EXERCISE: The range to repeat runs from the line with "gering gehalten, in" to the last line below, both ends included; give it exactly and without pictures.

** MATERIAL SHOWN follows **

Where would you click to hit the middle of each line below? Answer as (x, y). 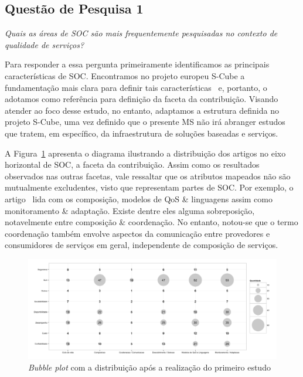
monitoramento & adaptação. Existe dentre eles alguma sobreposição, (130, 210)
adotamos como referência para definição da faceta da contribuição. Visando (142, 99)
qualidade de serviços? (45, 44)
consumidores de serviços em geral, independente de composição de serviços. (142, 245)
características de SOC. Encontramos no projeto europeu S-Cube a (125, 75)
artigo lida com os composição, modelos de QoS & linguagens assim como (139, 198)
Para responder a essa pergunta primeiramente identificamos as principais (137, 64)
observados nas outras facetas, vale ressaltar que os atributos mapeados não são (148, 176)
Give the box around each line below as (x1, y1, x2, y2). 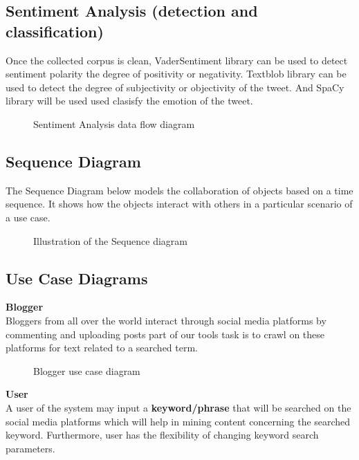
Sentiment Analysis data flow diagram (33, 116, 195, 131)
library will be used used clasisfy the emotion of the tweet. (6, 93, 253, 108)
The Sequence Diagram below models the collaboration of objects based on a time (6, 183, 353, 197)
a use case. (6, 210, 50, 224)
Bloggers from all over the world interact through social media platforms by (6, 313, 326, 327)
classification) (6, 20, 104, 42)
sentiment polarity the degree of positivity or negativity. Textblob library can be (6, 66, 347, 81)
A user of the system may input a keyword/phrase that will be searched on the (6, 400, 351, 414)
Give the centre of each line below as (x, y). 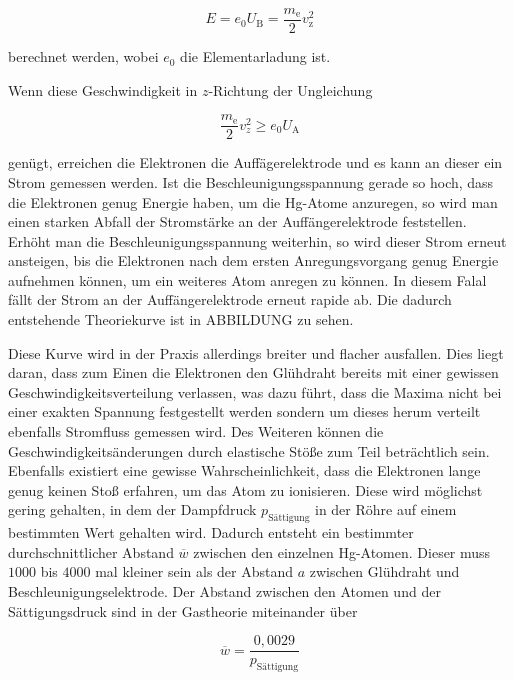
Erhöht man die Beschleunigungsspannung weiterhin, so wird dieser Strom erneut (257, 240)
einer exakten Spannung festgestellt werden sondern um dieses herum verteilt (244, 411)
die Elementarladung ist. (255, 56)
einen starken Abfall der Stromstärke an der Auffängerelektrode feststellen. (237, 221)
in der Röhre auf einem (385, 509)
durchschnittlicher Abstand (91, 551)
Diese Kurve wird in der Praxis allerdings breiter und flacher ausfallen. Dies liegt (256, 352)
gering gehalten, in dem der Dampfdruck (132, 509)
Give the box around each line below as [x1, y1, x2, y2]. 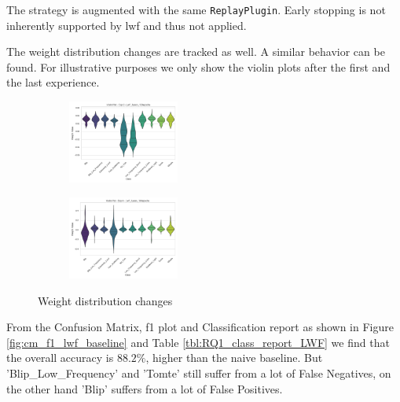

** End of MATERIAL SHOWN **

RESPONSE AREA:
gering gehalten, in dem der Dampfdruck (132, 509)
Give the box around each line below as [x1, y1, x2, y2]. 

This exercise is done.